Data to process Start Marker

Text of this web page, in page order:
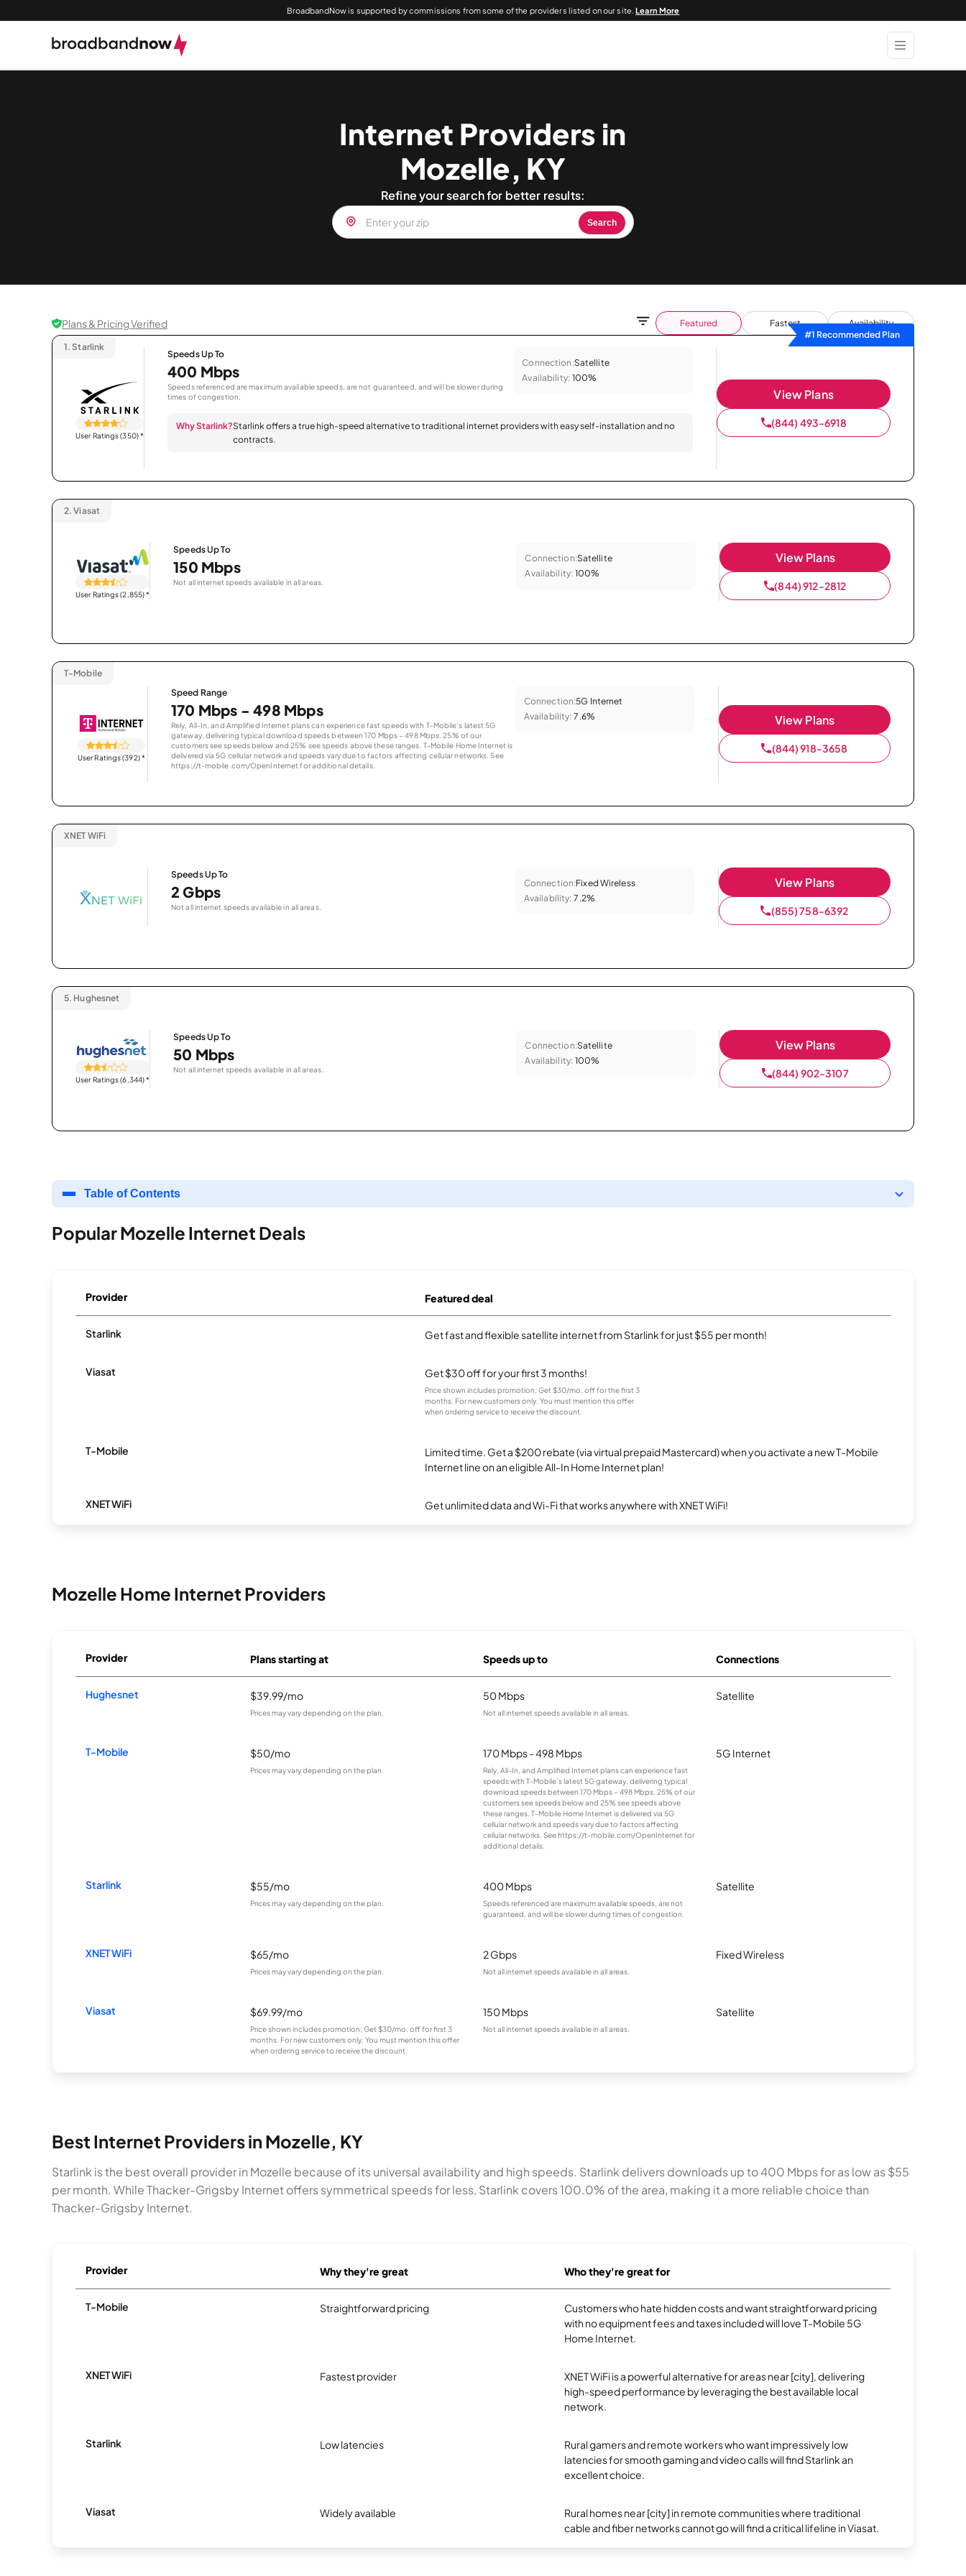
BroadbandNow is supported by commissions from some of the providers listed on our site.Learn More
Internet Providers in
Mozelle, KY
Refine your search for better results:
Search
Plans & Pricing Verified Featured Fastest
Availability
#1 Recommended Plan
1. Starlink
User Ratings (350)*
Speeds Up To
400 Mbps
Speeds referenced are maximum available speeds, are not guaranteed, and will be slower during
times of congestion.
Connection:Satellite
Availability: 100%
Why Starlink?Starlink offers a true high-speed alternative to traditional internet providers with easy self-installation and no
contracts.
View Plans
(844) 493-6918
2. Viasat
User Ratings (2,855)*
Speeds Up To
150 Mbps
Not all internet speeds available in all areas.
Connection:Satellite
Availability: 100%
View Plans
(844) 912-2812
T-Mobile
User Ratings (392)*
Speed Range
170 Mbps - 498 Mbps
Rely, All-In, and Amplified Internet plans can experience fast speeds with T-Mobile’s latest 5G
gateway, delivering typical download speeds between 170 Mbps – 498 Mbps. 25% of our
customers see speeds below and 25% see speeds above these ranges. T-Mobile Home Internet is
delivered via 5G cellular network and speeds vary due to factors affecting cellular networks. See
https://t-mobile.com/OpenInternet for additional details.
Connection:5G Internet
Availability: 7.6% View Plans
(844) 918-3658
XNET WiFi
Speeds Up To
2 Gbps
Not all internet speeds available in all areas.
Connection:Fixed Wireless
Availability: 7.2%
View Plans
(855) 758-6392
5. Hughesnet
User Ratings (6,344)*
Speeds Up To
50 Mbps
Not all internet speeds available in all areas.
Connection:Satellite
Availability: 100%
View Plans
(844) 902-3107
Table of Contents
Popular Mozelle Internet Deals
Provider Featured deal
Starlink Get fast and flexible satellite internet from Starlink for just $55 per month!
Viasat Get $30 off for your first 3 months!
Price shown includes promotion; Get $30/mo. off for the first 3
months. For new customers only. You must mention this offer
when ordering service to receive the discount.
T-Mobile
Limited time. Get a $200 rebate (via virtual prepaid Mastercard) when you activate a new T-Mobile
Internet line on an eligible All-In Home Internet plan!
XNET WiFi Get unlimited data and Wi-Fi that works anywhere with XNET WiFi!
Mozelle Home Internet Providers
Provider Plans starting at Speeds up to Connections
Hughesnet $39.99/mo
Prices may vary depending on the plan.
50 Mbps
Not all internet speeds available in all areas.
Satellite
T-Mobile $50/mo
Prices may vary depending on the plan.
170 Mbps - 498 Mbps
Rely, All-In, and Amplified Internet plans can experience fast
speeds with T-Mobile’s latest 5G gateway, delivering typical
download speeds between 170 Mbps – 498 Mbps. 25% of our
customers see speeds below and 25% see speeds above
these ranges. T-Mobile Home Internet is delivered via 5G
cellular network and speeds vary due to factors affecting
cellular networks. See https://t-mobile.com/OpenInternet for
additional details.
5G Internet
Starlink $55/mo
Prices may vary depending on the plan.
400 Mbps
Speeds referenced are maximum available speeds, are not
guaranteed, and will be slower during times of congestion.
Satellite
XNET WiFi $65/mo
Prices may vary depending on the plan.
2 Gbps
Not all internet speeds available in all areas.
Fixed Wireless
Viasat $69.99/mo
Price shown includes promotion; Get $30/mo. off for first 3
months. For new customers only. You must mention this offer
when ordering service to receive the discount.
150 Mbps
Not all internet speeds available in all areas.
Satellite
Best Internet Providers in Mozelle, KY
Starlink is the best overall provider in Mozelle because of its universal availability and high speeds. Starlink delivers downloads up to 400 Mbps for as low as $55
per month. While Thacker-Grigsby Internet offers symmetrical speeds for less, Starlink covers 100.0% of the area, making it a more reliable choice than
Thacker-Grigsby Internet.
Provider Why they're great Who they're great for
T-Mobile Straightforward pricing
Customers who hate hidden costs and want straightforward pricing
with no equipment fees and taxes included will love T-Mobile 5G
Home Internet.
XNET WiFi Fastest provider
XNET WiFi is a powerful alternative for areas near [city], delivering
high-speed performance by leveraging the best available local
network.
Starlink Low latencies
Rural gamers and remote workers who want impressively low
latencies for smooth gaming and video calls will find Starlink an
excellent choice.
Viasat Widely available
Rural homes near [city] in remote communities where traditional
cable and fiber networks cannot go will find a critical lifeline in Viasat.

Data to process End Marker

Exercise aim: Your answer should consist only of the lines from the one with "Mozelle Home Internet Providers" through the last line of the entries above, retyped exactly.

Response to the task:
Mozelle Home Internet Providers
Provider Plans starting at Speeds up to Connections
Hughesnet $39.99/mo
Prices may vary depending on the plan.
50 Mbps
Not all internet speeds available in all areas.
Satellite
T-Mobile $50/mo
Prices may vary depending on the plan.
170 Mbps - 498 Mbps
Rely, All-In, and Amplified Internet plans can experience fast
speeds with T-Mobile’s latest 5G gateway, delivering typical
download speeds between 170 Mbps – 498 Mbps. 25% of our
customers see speeds below and 25% see speeds above
these ranges. T-Mobile Home Internet is delivered via 5G
cellular network and speeds vary due to factors affecting
cellular networks. See https://t-mobile.com/OpenInternet for
additional details.
5G Internet
Starlink $55/mo
Prices may vary depending on the plan.
400 Mbps
Speeds referenced are maximum available speeds, are not
guaranteed, and will be slower during times of congestion.
Satellite
XNET WiFi $65/mo
Prices may vary depending on the plan.
2 Gbps
Not all internet speeds available in all areas.
Fixed Wireless
Viasat $69.99/mo
Price shown includes promotion; Get $30/mo. off for first 3
months. For new customers only. You must mention this offer
when ordering service to receive the discount.
150 Mbps
Not all internet speeds available in all areas.
Satellite
Best Internet Providers in Mozelle, KY
Starlink is the best overall provider in Mozelle because of its universal availability and high speeds. Starlink delivers downloads up to 400 Mbps for as low as $55
per month. While Thacker-Grigsby Internet offers symmetrical speeds for less, Starlink covers 100.0% of the area, making it a more reliable choice than
Thacker-Grigsby Internet.
Provider Why they're great Who they're great for
T-Mobile Straightforward pricing
Customers who hate hidden costs and want straightforward pricing
with no equipment fees and taxes included will love T-Mobile 5G
Home Internet.
XNET WiFi Fastest provider
XNET WiFi is a powerful alternative for areas near [city], delivering
high-speed performance by leveraging the best available local
network.
Starlink Low latencies
Rural gamers and remote workers who want impressively low
latencies for smooth gaming and video calls will find Starlink an
excellent choice.
Viasat Widely available
Rural homes near [city] in remote communities where traditional
cable and fiber networks cannot go will find a critical lifeline in Viasat.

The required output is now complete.